Department of Animal and Dairy Science, University of Georgia, Athens 30602

Corresponding author:
I. Misztal; e-mail:
ignacy{at}uga.edu.

	ABSTRACT

TOP ABSTRACT INTRODUCTION MATERIALS AND METHODS RESULTS AND DISCUSSION CONCLUSIONS ACKNOWLEDGEMENTS REFERENCES

 
The genetic component in heat tolerance for nonreturn rate in Holsteins was estimated using an animal linear model augmented by a random regression on a temperature-humidity index (THI). Data consisted of 18,059 nonreturn rates at 45, 60, and 90 d after insemination and 81,674 first-parity test-day milk yields from 78 herds in Florida. The THI on the day of insemination or test day was added to each record.
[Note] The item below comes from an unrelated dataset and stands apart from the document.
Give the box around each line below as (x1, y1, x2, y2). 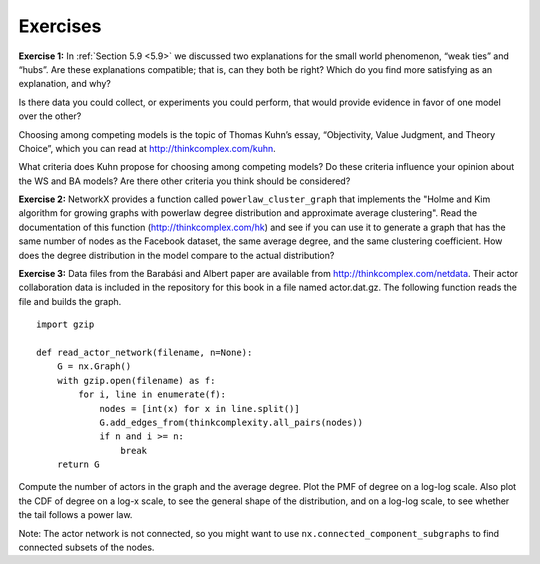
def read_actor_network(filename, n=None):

Only first-insemination records were used. The model for nonreturn rate included the effects of herd-year-season, age, days in milk, milk yield, THI as a covariable, regular additive effect, and random regression on THI for heat-tolerance additive effect. With a single-trait model, heritability estimates for NR45, NR60, and NR90 at THI = 70 for first-lactation cows were 0.006, 0.014, and 0.053, respectively. Genetic correlation between regular NR90 and heat tolerance was –0.95. A bivariate analysis for NR90 and test-day milk production yielded a correlation between regular merit and heat tolerance for NR90 of –0.35, substantially lower than by the univariate model, indicating a bias in the univariate estimates caused by ignored selection. The regular genetic correlation between NR90 and milk yield was –0.41. Genetic correlation between heat tolerance for NR90 and heat tolerance for milk yield was –0.04, indicating the need to separate selection.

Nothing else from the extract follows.